Neste quadro, toda a rede de apoiadores e legitimadores dos governos do PT se debate para entender porque o colaboracionismo de classes que praticaram resultou no atual desastre social brasileiro. Neste âmbito, a imprensa ex-governista é tão tosca, antipopular, moralista e economicista quanto a grande mídia neoliberal, pois - tal como em 2013 por ocasião das jornadas de junho - culpa as próprias classes populares por deixarem de dar crédito e legitimidade eleitoral ao PT e a suas políticas públicas supostamente virtuosas – veja-se (2).

O “golpe” como antídoto da “autocrítica”

O andar da conjuntura pós-impeachment já deixou evidente que o discurso do golpe se resumiu basicamente a uma operação de agitprop, bastante convincente para certos estratos sociais minoritários, visando reforçar a defesa do PT e de seus parceiros da “ex-querda” em crise (3). Não que Temer não deva ser identificado como golpista. Mas pouco ou nada restou das mobilizações contrárias ao “golpe”, centradas na defesa de Lula e no “Fica Dilma”. Os “comitês contra o golpe” espalhados por universidades brasileiras se extinguiram ou estão inoperantes.

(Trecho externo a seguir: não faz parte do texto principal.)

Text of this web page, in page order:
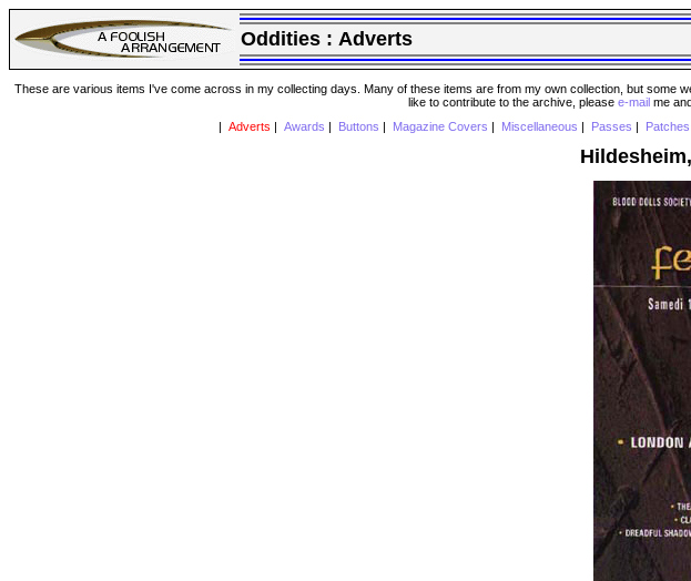
Oddities : Adverts
These are various items I've come across in my collecting days. Many of these items are from my own collection, but
like to contribute to the archive, please e-mail me
Adverts Awards Buttons Magazine Covers Miscellaneous Passes Patches
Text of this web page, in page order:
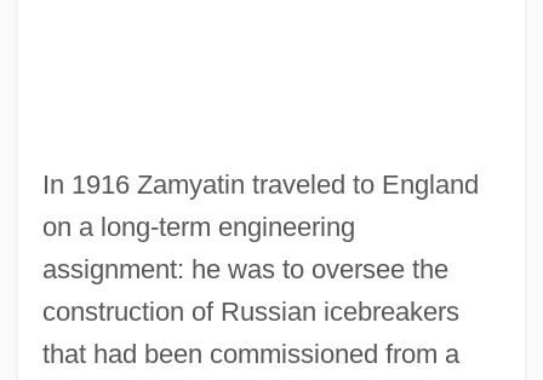
In 1916 Zamyatin traveled to England
on a long-term engineering
assignment: he was to oversee the
construction of Russian icebreakers
that had been commissioned from a
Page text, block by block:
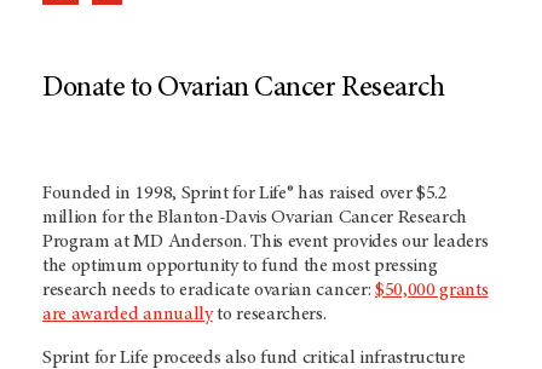
Donate to Ovarian Cancer Research
Founded in 1998, Sprint for Life® has raised over $5.2
million for the Blanton-Davis Ovarian Cancer Research
Program at MD Anderson. This event provides our leaders
the optimum opportunity to fund the most pressing
research needs to eradicate ovarian cancer: $50,000 grants
are awarded annuallyto researchers.
Sprint for Life proceeds also fund critical infrastructure

Os sindicatos cutistas não fizeram greves ou mobilizações minimamente relevantes contra o impeachment. Quem se mobilizou de fato contra as medidas antipopulares do governo ilegítimo de Temer foram sindicatos que já estavam na linha de frente do combate às políticas precarizantes dos governos petistas, tais como o ANDES-SN, a FASUBRA e o SINASEFE, os quais entraram em greve em 2016 assim como tinham feito em 2012 e 2015. Foram estas grandes entidades da educação pública, junto com outras organizações e movimentos (como a CSP-CONLUTAS, o MTST etc.), as que efetivamente lutaram contra as PECs do Mal e da reforma do ensino médio. Mas não foram delas o protagonismo da resistência classista, e sim da juventude, por meio das massivas ocupações estudantis de universidades e escolas, luta construída conforme o legado das jornadas de junho de 2013.

Dois destaques

Primeiro, o fato de exclusivamente a oposição de esquerda (PSOL, PSTU, PCB, MAIS, coletivos autonomistas e anarquistas), atuante nos movimentos sociais e que recusou a domesticação de classe promovida por PT e CUT, ter mostrado capacidade de luta para enfrentar o governo Temer com mobilizações efetivas e radicalizadas, não apenas demonstrativas ou proclamatórias - como as da Frente Brasil Popular.

Segundo: a pauta da resistência dos trabalhadores e da juventude contra os ataques de todos os governos não tem sido a abstrata pauta “democrática” e burguesa em defesa do Estado de Direito, justificada pelo golpe que não houve (aliás, se estivéssemos sob uma ditadura, porque teríamos participado das eleições municipais? A esquerda honesta nunca corroborou regimes autoritários de direita).

Pelo contrário: a pauta das lutas atuais é socioeconômica, contra a retirada de direitos promovida pelo conservadorismo alimentado pela “progressista” conciliação de classes - sempre fadada ao fracasso no Brasil. Lutamos hoje, infelizmente ainda sem vitórias, também contra as reformas trabalhista e previdenciária. Trata-se de uma pauta classista por excelência, em defesa dos direitos dos trabalhadores, contra ataques mais fortes desferidos por Temer e companhia, os quais possuem seus antecedentes nos governos do PT (tais como a reforma da previdência de 2003 com Lula, a Lei Antiterrorista, o ajuste fiscal de Dilma etc.).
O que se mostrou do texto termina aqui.